# [Task to complete]
Where does "kann" occur in the listing? Copy every line that holds it.
####################
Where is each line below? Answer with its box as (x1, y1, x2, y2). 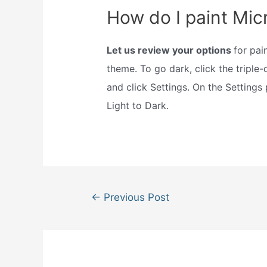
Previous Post (100, 190, 169, 203)
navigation (74, 206, 122, 218)
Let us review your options (106, 44, 234, 57)
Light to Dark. (106, 100, 169, 112)
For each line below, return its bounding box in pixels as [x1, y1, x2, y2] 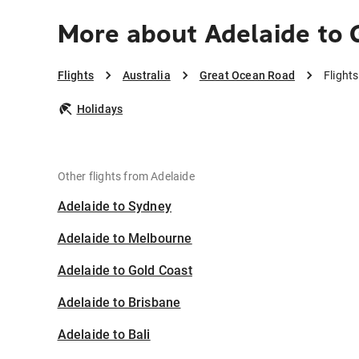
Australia [122, 69, 171, 82]
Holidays [76, 103, 123, 115]
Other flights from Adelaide [57, 170, 195, 183]
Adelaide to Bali [57, 327, 151, 342]
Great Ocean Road [199, 69, 295, 82]
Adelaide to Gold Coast [57, 263, 192, 278]
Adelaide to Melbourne [57, 231, 192, 246]
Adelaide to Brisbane [57, 295, 181, 310]
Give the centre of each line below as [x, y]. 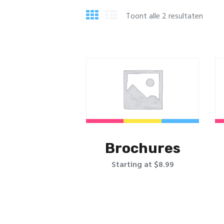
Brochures [142, 148]
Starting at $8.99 [142, 165]
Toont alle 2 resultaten [164, 16]
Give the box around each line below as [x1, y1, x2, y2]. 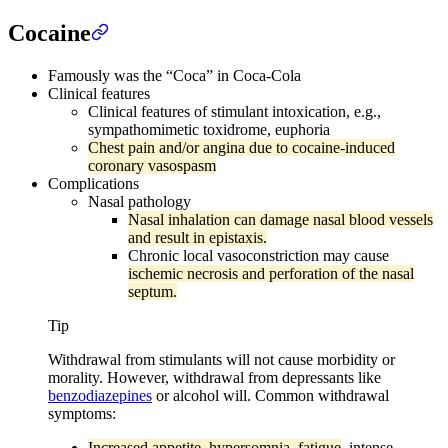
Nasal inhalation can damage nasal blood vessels [128, 210, 433, 228]
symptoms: [48, 404, 116, 422]
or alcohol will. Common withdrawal [152, 386, 389, 404]
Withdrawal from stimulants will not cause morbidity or [48, 350, 395, 368]
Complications [48, 174, 139, 192]
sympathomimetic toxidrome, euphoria [88, 120, 330, 138]
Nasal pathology [88, 192, 191, 210]
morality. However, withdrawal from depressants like [48, 368, 381, 386]
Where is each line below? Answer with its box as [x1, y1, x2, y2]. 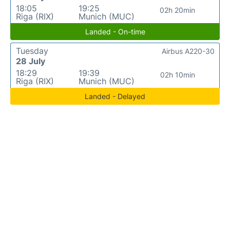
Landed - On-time [85, 27, 145, 36]
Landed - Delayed [85, 92, 145, 101]
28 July [16, 56, 45, 67]
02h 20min [160, 6, 196, 15]
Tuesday [16, 46, 48, 56]
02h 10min [160, 70, 195, 80]
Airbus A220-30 [162, 47, 215, 56]
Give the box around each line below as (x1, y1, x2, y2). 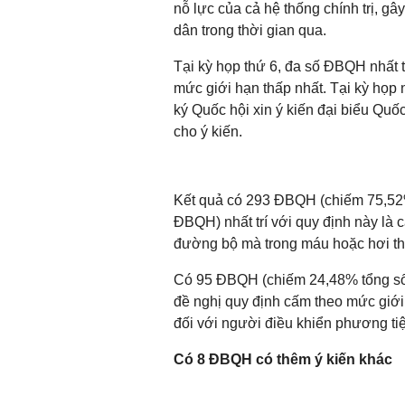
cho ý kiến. (174, 124, 242, 139)
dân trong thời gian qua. (174, 23, 326, 38)
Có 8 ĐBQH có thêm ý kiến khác (174, 352, 392, 367)
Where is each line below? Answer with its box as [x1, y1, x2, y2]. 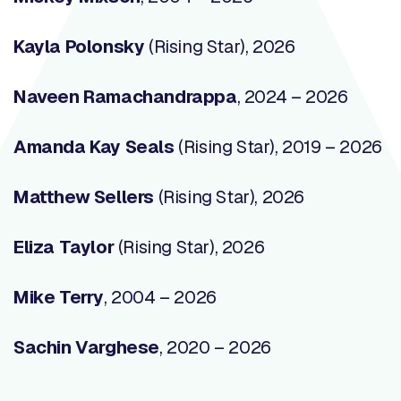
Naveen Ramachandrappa [13, 84, 237, 108]
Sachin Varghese [13, 335, 159, 359]
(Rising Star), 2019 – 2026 [174, 134, 382, 158]
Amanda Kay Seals [13, 134, 175, 158]
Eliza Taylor [13, 235, 118, 259]
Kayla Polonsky [13, 34, 149, 58]
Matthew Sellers [13, 184, 158, 209]
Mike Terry [13, 285, 104, 309]
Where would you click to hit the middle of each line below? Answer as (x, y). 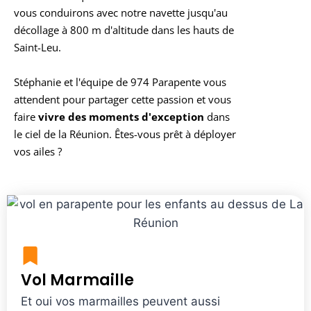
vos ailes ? (38, 151)
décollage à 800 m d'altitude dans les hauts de (124, 30)
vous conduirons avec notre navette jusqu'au (121, 12)
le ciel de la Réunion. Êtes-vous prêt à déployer (125, 134)
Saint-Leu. (37, 47)
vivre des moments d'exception (121, 116)
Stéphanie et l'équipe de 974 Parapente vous (120, 82)
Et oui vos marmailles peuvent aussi (120, 301)
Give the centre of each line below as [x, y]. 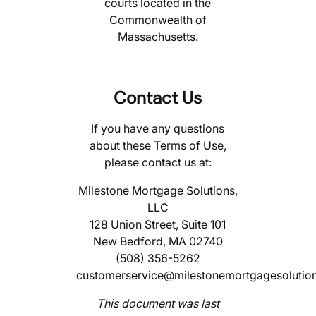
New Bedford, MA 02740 [158, 242]
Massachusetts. [158, 37]
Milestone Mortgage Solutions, [158, 191]
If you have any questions [158, 129]
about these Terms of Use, [158, 146]
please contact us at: [158, 163]
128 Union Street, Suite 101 [158, 225]
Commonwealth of [158, 20]
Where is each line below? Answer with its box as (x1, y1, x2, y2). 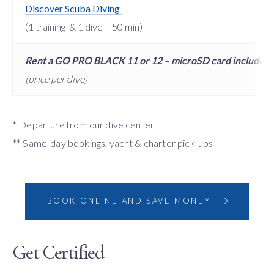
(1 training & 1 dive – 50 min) (25, 20, 143, 32)
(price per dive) (25, 72, 87, 84)
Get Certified (12, 240, 105, 264)
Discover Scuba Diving (25, 2, 122, 14)
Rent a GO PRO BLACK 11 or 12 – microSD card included (25, 54, 270, 66)
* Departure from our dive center (12, 118, 155, 130)
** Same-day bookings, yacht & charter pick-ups (12, 136, 213, 149)
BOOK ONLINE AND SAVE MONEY (46, 196, 211, 206)
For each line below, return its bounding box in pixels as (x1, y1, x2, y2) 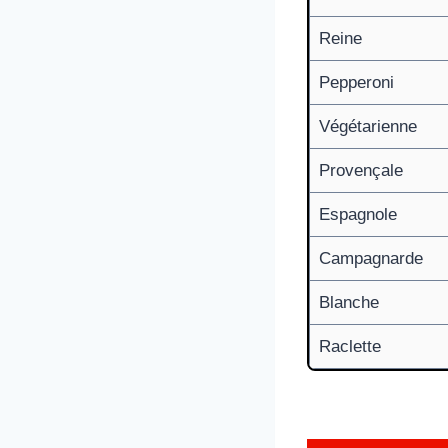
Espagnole (318, 204, 397, 224)
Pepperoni (318, 72, 394, 92)
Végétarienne (318, 116, 417, 136)
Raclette (318, 336, 381, 356)
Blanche (318, 292, 379, 312)
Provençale (318, 160, 403, 180)
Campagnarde (318, 248, 423, 268)
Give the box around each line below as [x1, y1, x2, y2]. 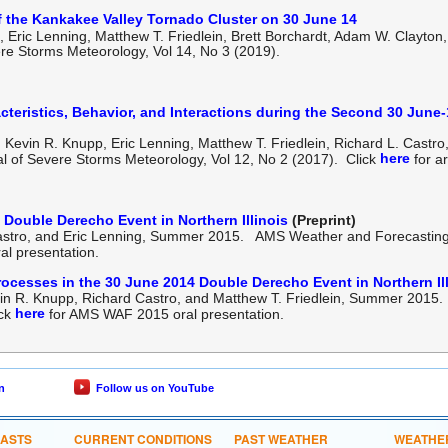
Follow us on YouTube [90, 382, 214, 395]
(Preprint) [288, 212, 357, 229]
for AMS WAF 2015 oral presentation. [45, 306, 285, 322]
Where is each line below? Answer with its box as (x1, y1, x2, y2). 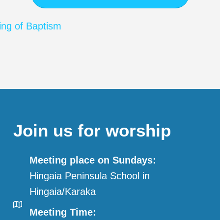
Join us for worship (13, 121, 171, 140)
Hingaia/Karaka (29, 186, 96, 197)
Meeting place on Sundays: (29, 155, 156, 166)
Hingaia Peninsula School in (29, 170, 150, 182)
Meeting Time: (29, 207, 96, 218)
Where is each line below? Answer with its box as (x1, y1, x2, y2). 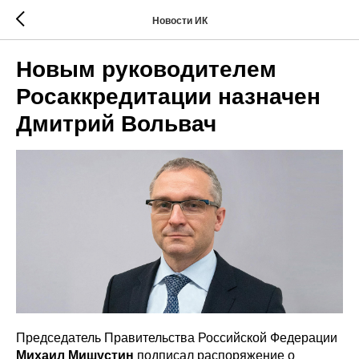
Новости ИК (151, 14, 208, 26)
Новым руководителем (16, 57, 276, 82)
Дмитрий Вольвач (16, 111, 216, 136)
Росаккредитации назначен (16, 84, 321, 109)
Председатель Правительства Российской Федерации (16, 331, 337, 345)
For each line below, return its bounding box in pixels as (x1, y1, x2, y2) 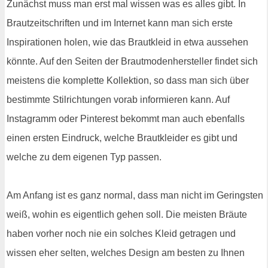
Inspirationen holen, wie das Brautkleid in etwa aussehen (7, 36, 248, 47)
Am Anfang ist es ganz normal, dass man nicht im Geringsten (7, 190, 263, 200)
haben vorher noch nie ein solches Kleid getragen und (7, 228, 236, 239)
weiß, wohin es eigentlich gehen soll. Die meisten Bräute (7, 209, 247, 220)
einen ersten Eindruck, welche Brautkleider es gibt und (7, 132, 237, 143)
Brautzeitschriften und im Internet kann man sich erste (7, 17, 233, 28)
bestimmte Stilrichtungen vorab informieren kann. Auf (7, 94, 230, 105)
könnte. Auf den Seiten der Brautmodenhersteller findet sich (7, 56, 258, 66)
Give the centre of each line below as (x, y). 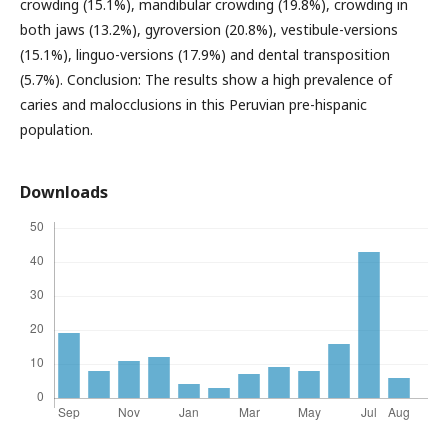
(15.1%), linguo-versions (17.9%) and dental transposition (205, 54)
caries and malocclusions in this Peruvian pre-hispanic (193, 104)
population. (56, 129)
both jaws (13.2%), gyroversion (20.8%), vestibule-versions (209, 29)
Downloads (64, 191)
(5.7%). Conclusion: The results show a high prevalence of (206, 79)
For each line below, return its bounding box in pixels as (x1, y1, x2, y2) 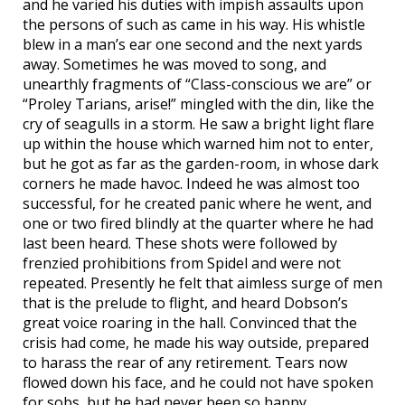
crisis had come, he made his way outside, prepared (23, 333, 369, 353)
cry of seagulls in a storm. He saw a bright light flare (23, 114, 374, 135)
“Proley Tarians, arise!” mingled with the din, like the (23, 94, 374, 115)
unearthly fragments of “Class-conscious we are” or (23, 74, 372, 95)
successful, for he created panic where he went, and (23, 193, 372, 214)
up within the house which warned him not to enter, (23, 134, 373, 155)
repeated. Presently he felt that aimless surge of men (23, 273, 382, 294)
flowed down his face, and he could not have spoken (23, 372, 373, 393)
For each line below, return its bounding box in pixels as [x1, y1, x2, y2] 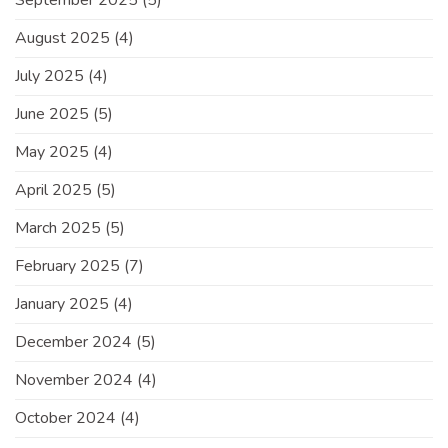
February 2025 [15, 255, 120, 278]
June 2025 [15, 103, 89, 126]
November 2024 [15, 369, 133, 392]
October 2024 [15, 407, 116, 430]
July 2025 [15, 65, 84, 88]
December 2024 [15, 331, 132, 354]
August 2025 [15, 27, 110, 50]
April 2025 [15, 179, 92, 202]
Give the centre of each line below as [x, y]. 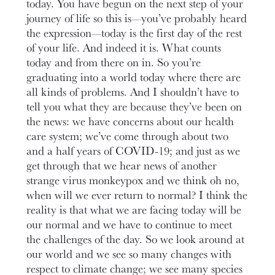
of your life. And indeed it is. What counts [124, 47]
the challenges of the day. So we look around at [136, 238]
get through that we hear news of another [122, 165]
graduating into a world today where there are [134, 76]
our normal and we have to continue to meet [130, 224]
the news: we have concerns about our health [130, 121]
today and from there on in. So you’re [114, 62]
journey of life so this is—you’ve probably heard [137, 17]
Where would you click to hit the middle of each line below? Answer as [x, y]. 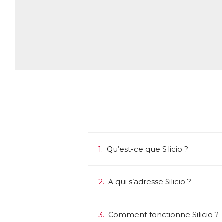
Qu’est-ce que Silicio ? [147, 149]
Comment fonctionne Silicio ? [163, 214]
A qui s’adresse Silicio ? [150, 181]
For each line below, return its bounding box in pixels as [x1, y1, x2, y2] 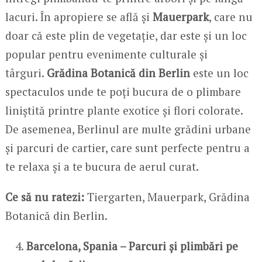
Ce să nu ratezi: [5, 189, 84, 205]
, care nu [208, 9, 253, 25]
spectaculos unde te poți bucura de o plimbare [5, 84, 241, 99]
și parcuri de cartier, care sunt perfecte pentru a [5, 140, 250, 156]
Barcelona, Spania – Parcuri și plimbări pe [26, 239, 239, 254]
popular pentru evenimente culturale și [5, 47, 208, 62]
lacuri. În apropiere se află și [5, 9, 153, 25]
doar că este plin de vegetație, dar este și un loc [5, 28, 247, 43]
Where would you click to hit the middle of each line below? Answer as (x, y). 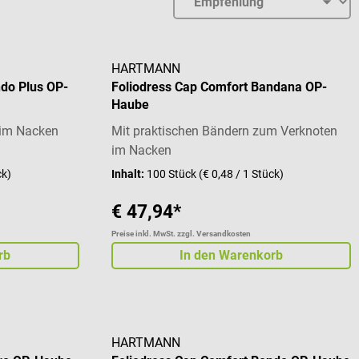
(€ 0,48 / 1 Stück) (241, 174)
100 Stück (172, 174)
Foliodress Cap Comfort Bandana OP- (219, 87)
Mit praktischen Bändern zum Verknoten (224, 131)
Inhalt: (129, 174)
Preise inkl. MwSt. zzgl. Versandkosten (181, 234)
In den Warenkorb (231, 256)
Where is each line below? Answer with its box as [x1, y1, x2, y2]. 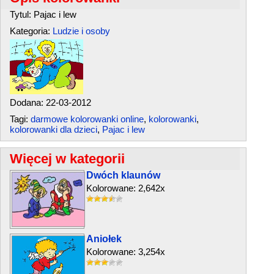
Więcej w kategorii [10, 151, 125, 166]
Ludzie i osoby [53, 26, 110, 36]
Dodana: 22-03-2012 [10, 97, 91, 108]
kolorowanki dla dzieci [10, 124, 97, 135]
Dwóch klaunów [86, 170, 160, 180]
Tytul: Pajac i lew [10, 9, 76, 20]
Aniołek [86, 234, 122, 244]
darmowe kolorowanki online [31, 114, 144, 124]
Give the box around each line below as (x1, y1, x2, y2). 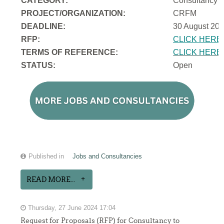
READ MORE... (26, 175, 75, 184)
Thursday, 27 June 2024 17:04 (26, 204, 116, 212)
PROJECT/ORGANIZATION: (21, 9, 126, 18)
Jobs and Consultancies (72, 153, 142, 160)
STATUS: (21, 61, 56, 70)
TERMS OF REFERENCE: (21, 48, 118, 57)
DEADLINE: (21, 22, 66, 31)
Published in (28, 153, 64, 160)
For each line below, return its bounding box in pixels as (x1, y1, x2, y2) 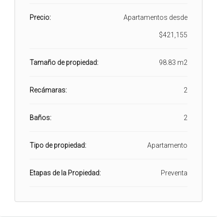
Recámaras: (30, 86, 67, 94)
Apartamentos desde (124, 13, 187, 21)
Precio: (30, 13, 51, 21)
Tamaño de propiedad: (30, 58, 98, 66)
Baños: (30, 113, 51, 122)
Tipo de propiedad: (30, 141, 86, 149)
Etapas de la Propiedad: (30, 169, 101, 177)
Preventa (161, 169, 187, 177)
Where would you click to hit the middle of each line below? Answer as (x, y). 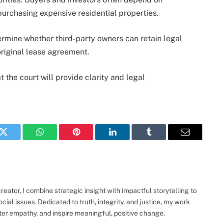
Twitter (15, 139)
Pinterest (91, 139)
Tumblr (161, 139)
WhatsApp (58, 139)
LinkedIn (128, 139)
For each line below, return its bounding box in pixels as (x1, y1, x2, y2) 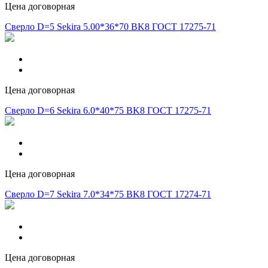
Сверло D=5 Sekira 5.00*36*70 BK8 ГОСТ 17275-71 (5, 22, 216, 32)
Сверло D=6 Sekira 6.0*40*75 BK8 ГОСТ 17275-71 (5, 105, 211, 116)
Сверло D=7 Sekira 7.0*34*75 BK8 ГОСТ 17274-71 (5, 189, 211, 200)
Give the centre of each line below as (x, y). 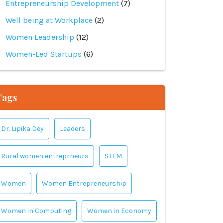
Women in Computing (36, 211)
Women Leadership (40, 37)
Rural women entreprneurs (45, 156)
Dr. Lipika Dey (22, 129)
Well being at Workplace (49, 20)
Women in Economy (119, 211)
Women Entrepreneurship (84, 183)
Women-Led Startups (44, 54)
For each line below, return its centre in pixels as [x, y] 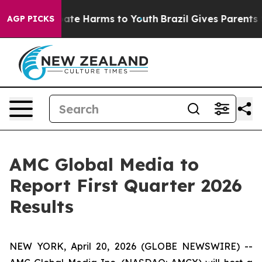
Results [42, 206]
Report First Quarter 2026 [126, 185]
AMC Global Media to [104, 164]
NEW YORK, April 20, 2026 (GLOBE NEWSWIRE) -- [131, 246]
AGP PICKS [31, 19]
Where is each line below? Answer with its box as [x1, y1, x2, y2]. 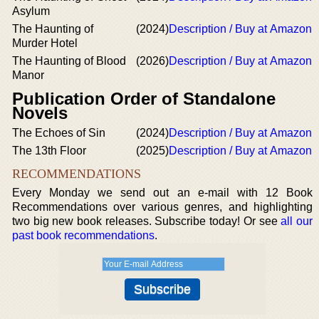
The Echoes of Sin [12, 127, 105, 139]
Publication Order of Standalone [12, 89, 276, 108]
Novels [12, 103, 68, 122]
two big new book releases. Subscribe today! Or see [12, 215, 281, 227]
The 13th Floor [12, 145, 86, 157]
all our [281, 215, 313, 227]
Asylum [12, 5, 50, 17]
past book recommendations [12, 229, 155, 241]
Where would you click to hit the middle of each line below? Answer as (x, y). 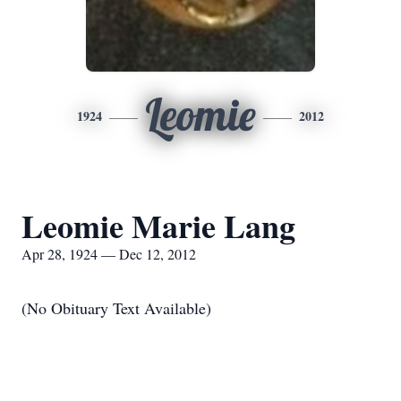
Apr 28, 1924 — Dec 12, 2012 (109, 254)
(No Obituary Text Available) (116, 308)
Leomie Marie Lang (158, 226)
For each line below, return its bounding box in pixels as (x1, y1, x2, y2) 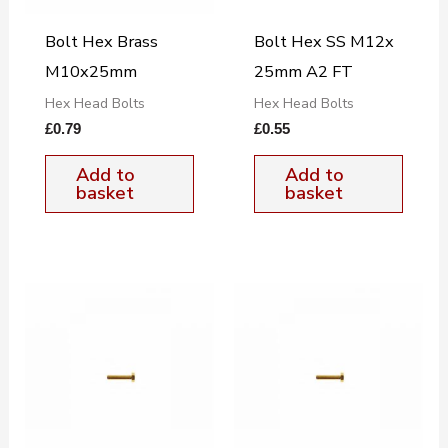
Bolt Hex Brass (44, 29, 158, 53)
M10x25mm (44, 59, 137, 83)
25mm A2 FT (253, 59, 353, 83)
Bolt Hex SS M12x (253, 29, 394, 53)
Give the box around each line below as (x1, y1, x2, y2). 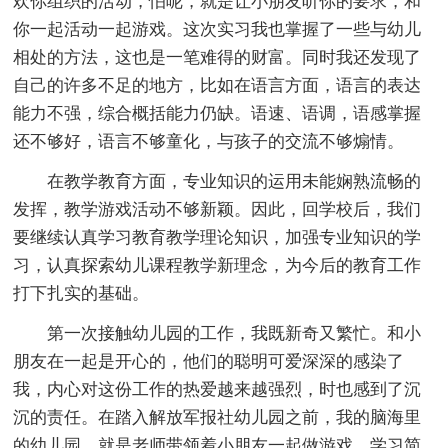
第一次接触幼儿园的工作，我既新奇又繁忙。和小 (47, 323, 422, 343)
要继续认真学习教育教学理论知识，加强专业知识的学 (13, 227, 422, 247)
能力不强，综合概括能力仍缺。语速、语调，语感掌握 (13, 103, 422, 123)
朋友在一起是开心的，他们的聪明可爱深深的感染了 (13, 351, 405, 371)
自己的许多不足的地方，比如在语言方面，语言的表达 (13, 75, 422, 95)
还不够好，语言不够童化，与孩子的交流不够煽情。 (13, 131, 405, 151)
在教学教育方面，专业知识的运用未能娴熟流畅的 (47, 171, 422, 191)
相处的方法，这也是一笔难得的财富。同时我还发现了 (13, 47, 422, 67)
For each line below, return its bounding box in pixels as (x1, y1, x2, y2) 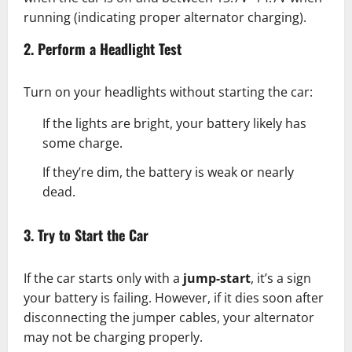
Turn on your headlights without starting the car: (24, 83, 313, 101)
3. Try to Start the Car (24, 225, 148, 246)
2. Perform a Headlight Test (24, 38, 181, 60)
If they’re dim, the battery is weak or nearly (42, 163, 294, 181)
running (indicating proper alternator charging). (24, 9, 306, 27)
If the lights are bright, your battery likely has (42, 115, 306, 133)
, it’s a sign (251, 269, 311, 288)
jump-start (183, 269, 251, 288)
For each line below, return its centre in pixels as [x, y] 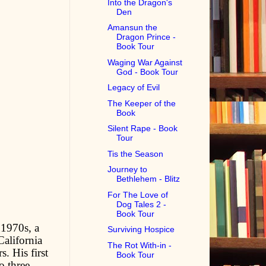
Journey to [128, 170]
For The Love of [138, 194]
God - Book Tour [148, 72]
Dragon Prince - [146, 37]
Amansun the [133, 28]
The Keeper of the [142, 103]
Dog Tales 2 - [142, 204]
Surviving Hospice [141, 229]
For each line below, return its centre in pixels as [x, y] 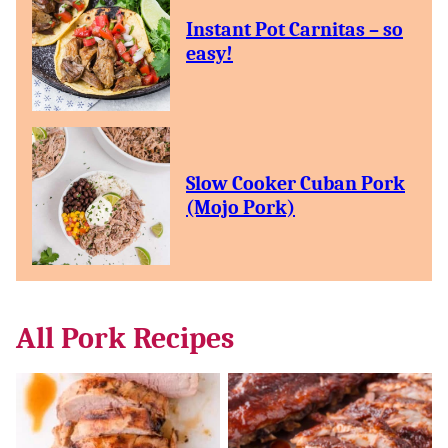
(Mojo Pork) [240, 207]
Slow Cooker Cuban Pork [295, 183]
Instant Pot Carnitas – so [294, 29]
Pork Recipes [147, 338]
####################
# [Reply to the task]
Brautzeitschriften und im Internet kann man sich erste (7, 17, 233, 28)
bestimmte Stilrichtungen vorab informieren kann. Auf (7, 94, 230, 105)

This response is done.